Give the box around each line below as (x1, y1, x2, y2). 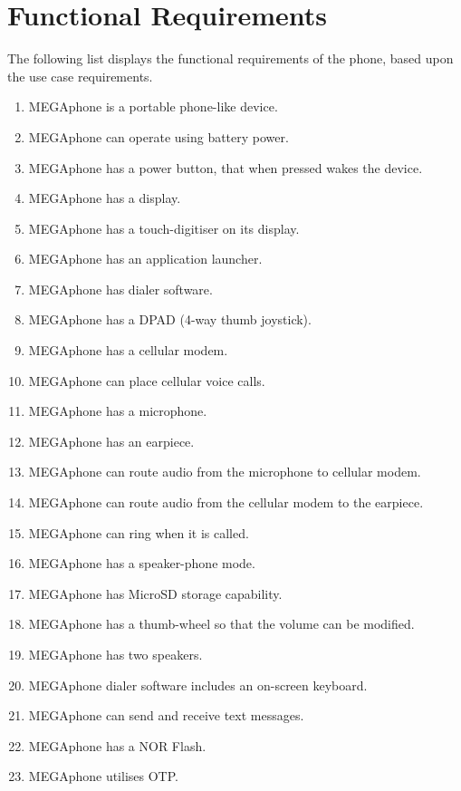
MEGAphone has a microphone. (28, 401, 207, 420)
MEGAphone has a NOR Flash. (28, 736, 206, 755)
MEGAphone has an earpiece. (28, 431, 195, 450)
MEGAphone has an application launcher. (28, 249, 263, 268)
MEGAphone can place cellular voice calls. (28, 371, 265, 390)
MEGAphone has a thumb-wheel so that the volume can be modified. (28, 614, 415, 633)
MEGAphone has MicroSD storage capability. (28, 584, 283, 603)
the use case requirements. (7, 66, 153, 85)
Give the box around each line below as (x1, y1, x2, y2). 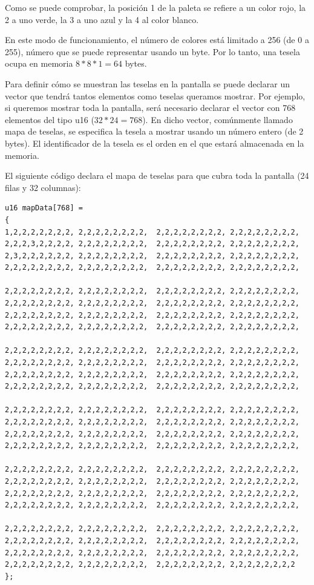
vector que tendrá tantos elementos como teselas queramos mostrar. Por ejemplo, (5, 89, 306, 102)
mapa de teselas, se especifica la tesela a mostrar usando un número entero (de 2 (5, 125, 304, 138)
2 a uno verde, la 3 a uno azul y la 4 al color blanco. (5, 13, 199, 25)
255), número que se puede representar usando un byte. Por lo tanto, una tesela (5, 45, 300, 58)
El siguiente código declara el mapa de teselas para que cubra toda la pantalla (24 (5, 169, 309, 182)
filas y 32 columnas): (5, 181, 81, 193)
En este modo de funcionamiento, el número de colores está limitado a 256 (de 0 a (5, 33, 309, 46)
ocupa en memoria (5, 57, 73, 70)
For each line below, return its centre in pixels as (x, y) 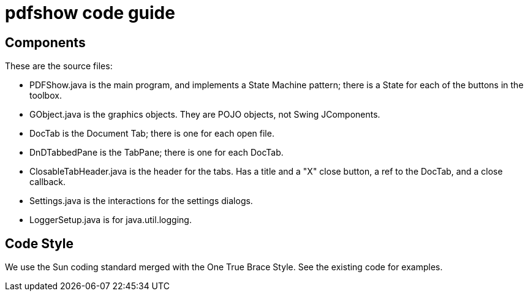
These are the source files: (59, 66)
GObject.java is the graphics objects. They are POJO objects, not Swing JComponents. (205, 115)
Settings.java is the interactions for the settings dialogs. (141, 201)
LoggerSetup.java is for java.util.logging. (111, 220)
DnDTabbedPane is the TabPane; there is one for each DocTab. (157, 153)
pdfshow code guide (90, 13)
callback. (48, 182)
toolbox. (46, 96)
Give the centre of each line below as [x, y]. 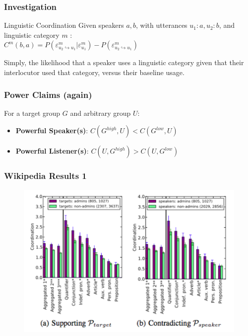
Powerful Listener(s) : [52, 151]
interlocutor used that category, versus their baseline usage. [94, 72]
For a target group [32, 113]
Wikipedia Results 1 [45, 176]
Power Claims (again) [48, 94]
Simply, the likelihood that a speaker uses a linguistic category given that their [124, 62]
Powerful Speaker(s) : [52, 130]
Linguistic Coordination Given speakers [64, 25]
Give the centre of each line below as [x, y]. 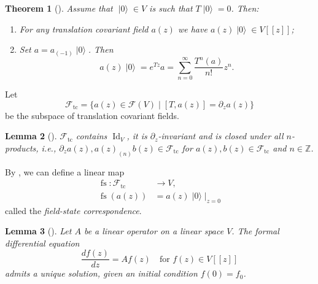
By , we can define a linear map [65, 171]
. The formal [255, 231]
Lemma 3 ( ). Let [38, 231]
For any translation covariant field [84, 29]
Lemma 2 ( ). [31, 136]
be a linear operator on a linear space [154, 231]
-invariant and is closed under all [221, 136]
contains [91, 136]
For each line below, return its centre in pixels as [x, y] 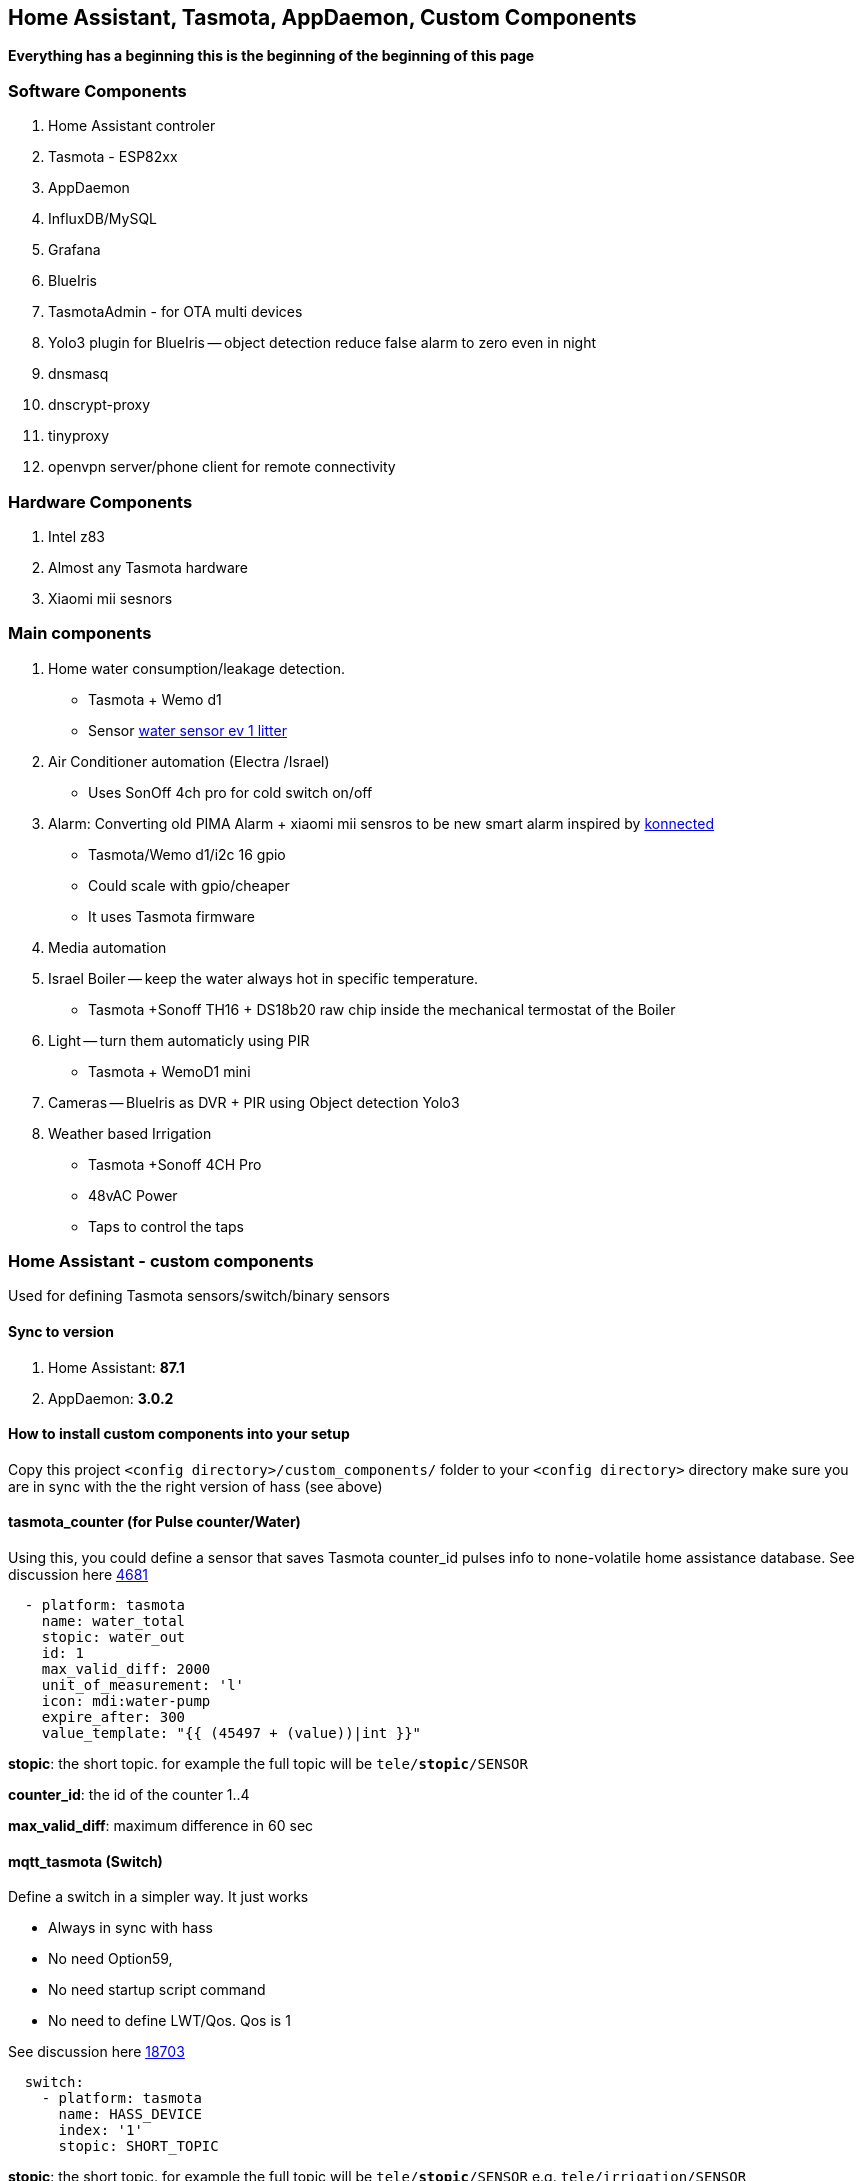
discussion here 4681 [78, 1575]
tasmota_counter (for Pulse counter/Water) [154, 1522]
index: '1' [100, 2130]
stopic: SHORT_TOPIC [138, 2146]
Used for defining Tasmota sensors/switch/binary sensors [199, 1296]
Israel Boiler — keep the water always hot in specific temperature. [263, 978]
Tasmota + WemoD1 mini [169, 1071]
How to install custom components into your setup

Task description:
In the reply, give again exactly the lines from the beginning of the entries above through the line with "For a target group [32, 113]"; pictures stay out.

Exercise answer:
Give the box around each line below as (x1, y1, x2, y2). 
MEGAphone has a microphone. (28, 401, 207, 420)
MEGAphone has a NOR Flash. (28, 736, 206, 755)
MEGAphone has an earpiece. (28, 431, 195, 450)
MEGAphone has an application launcher. (28, 249, 263, 268)
MEGAphone can place cellular voice calls. (28, 371, 265, 390)
MEGAphone has a thumb-wheel so that the volume can be modified. (28, 614, 415, 633)
MEGAphone has MicroSD storage capability. (28, 584, 283, 603)
the use case requirements. (7, 66, 153, 85)
Give the box around each line below as (x1, y1, x2, y2). 
vector que tendrá tantos elementos como teselas queramos mostrar. Por ejemplo, (5, 89, 306, 102)
mapa de teselas, se especifica la tesela a mostrar usando un número entero (de 2 (5, 125, 304, 138)
2 a uno verde, la 3 a uno azul y la 4 al color blanco. (5, 13, 199, 25)
255), número que se puede representar usando un byte. Por lo tanto, una tesela (5, 45, 300, 58)
El siguiente código declara el mapa de teselas para que cubra toda la pantalla (24 (5, 169, 309, 182)
filas y 32 columnas): (5, 181, 81, 193)
En este modo de funcionamiento, el número de colores está limitado a 256 (de 0 a (5, 33, 309, 46)
ocupa en memoria (5, 57, 73, 70)
For each line below, return its centre in pixels as (x, y) 
These are the source files: (59, 66)
GObject.java is the graphics objects. They are POJO objects, not Swing JComponents. (205, 115)
Settings.java is the interactions for the settings dialogs. (141, 201)
LoggerSetup.java is for java.util.logging. (111, 220)
DnDTabbedPane is the TabPane; there is one for each DocTab. (157, 153)
pdfshow code guide (90, 13)
callback. (48, 182)
toolbox. (46, 96)
Give the centre of each line below as [x, y]. 
Powerful Listener(s) : [52, 151]
interlocutor used that category, versus their baseline usage. [94, 72]
For a target group [32, 113]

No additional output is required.